Project will probably be moved to ONAP Gerrit repository. Thus, please follow ONAP contribution guidelines.

Merging

First of all let's avoid merge commits. To achieve it we should:

  • rebase master changes to task branches,
  • manually merge task branches to master with --ff-only option.

The last part needs some comment. In Gerrit master history is linear and easy to follow. That is probably the greatest (only? :wink:) advantage of Gerrit over GitLab. In GitLab EE it is possible to configure MRs so merge commits are avoided. However in GitLab CE it is not possible. To mitigate this, we should manually merge branches into master.

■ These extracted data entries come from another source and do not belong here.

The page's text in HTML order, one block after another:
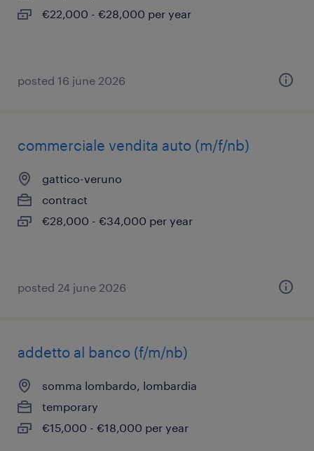
€22,000 - €28,000 per year
posted 16 june 2026
commerciale vendita auto (m/f/nb)
gattico-veruno
contract
€28,000 - €34,000 per year
posted 24 june 2026
addetto al banco (f/m/nb)
somma lombardo, lombardia
temporary
€15,000 - €18,000 per year
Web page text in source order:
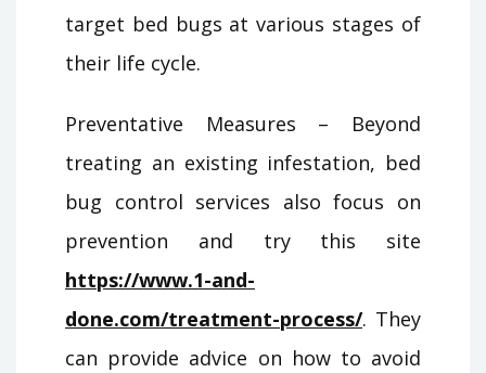
target bed bugs at various stages of
their life cycle.
Preventative Measures – Beyond
treating an existing infestation, bed
bug control services also focus on
prevention and try this site
https://www.1-and-
done.com/treatment-process/. They
can provide advice on how to avoid
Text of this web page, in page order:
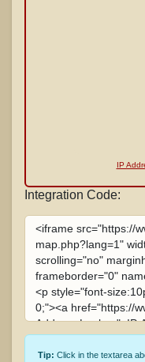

Some commands which you might find useful:

# 1. Update master
git checkout master
git fetch
git merge -ff-only

# 2. Rebase branch on fresh master
git checkout $BRANCH
git rebase -i master
git push --force

# 3. Merge branch
git checkout master
git merge --ff-only $BRANCH
git branch -d $BRANCH
git push origin --delete $BRANCH
git push

Sign-off rules

Each commit has to be signed-off. By signing the commit you certify that you did follow rules defined in the document https://gerrit.onap.org/r/static/signoffrules.txt:

Sign your work

To improve tracking of who did what, especially with contributions that
can percolate to their final resting place in the code base through
several layers of maintainers, we've introduced a "sign-off" procedure
on all contributions submitted.

The sign-off is a simple line at the end of the explanation for the
contribution, which certifies that you wrote it or otherwise have the
right to pass it on as an open-source contribution. When you sign-off
your contribution you are stating the following:

    By making a contribution to this project, I certify that:

    (a) The contribution was created in whole or in part by me and I
        have the right to submit it under the open source license
        indicated in the file; or

    (b) The contribution is based upon previous work that, to the best
        of my knowledge, is covered under an appropriate open source
        license and I have the right under that license to submit that
        work with modifications, whether created in whole or in part
        by me, under the same open source license (unless I am
        permitted to submit under a different license), as indicated
        in the file; or

    (c) The contribution was provided directly to me by some other
        person who certified (a), (b) or (c) and I have not modified
        it.

    (d) I understand and agree that this project and the contribution
        are public and that a record of the contribution (including all
        personal information I submit with it, including my sign-off) is
        maintained indefinitely and may be redistributed consistent with
        this project or the open source license(s) involved.